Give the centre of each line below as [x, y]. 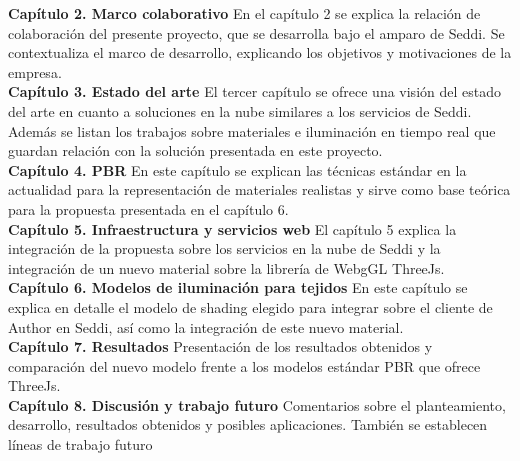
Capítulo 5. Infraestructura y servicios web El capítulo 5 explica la [232, 228]
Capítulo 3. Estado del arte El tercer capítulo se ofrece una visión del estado [254, 91]
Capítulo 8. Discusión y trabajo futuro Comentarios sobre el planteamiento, [257, 404]
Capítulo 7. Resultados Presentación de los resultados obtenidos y [220, 346]
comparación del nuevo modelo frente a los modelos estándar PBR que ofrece [244, 365]
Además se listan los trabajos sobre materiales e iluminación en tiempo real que [252, 130]
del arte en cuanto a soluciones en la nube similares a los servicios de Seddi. [240, 110]
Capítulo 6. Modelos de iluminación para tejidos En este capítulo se [238, 287]
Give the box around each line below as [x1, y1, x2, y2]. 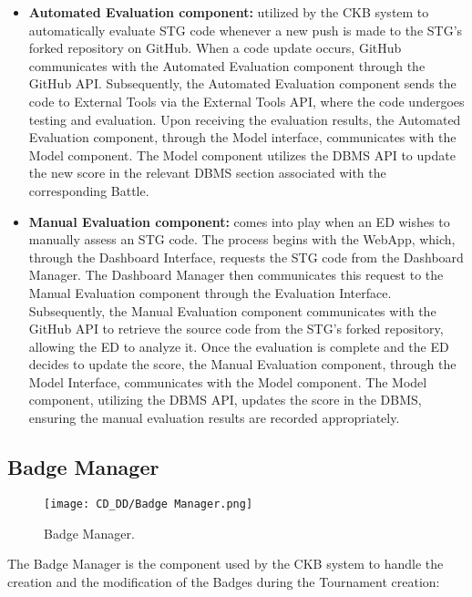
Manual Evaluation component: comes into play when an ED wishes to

—————

Exercise:
Taking the entries as a whole, work out how many lines contain the string "servicios". Respond with only the number.

Worked solution:
2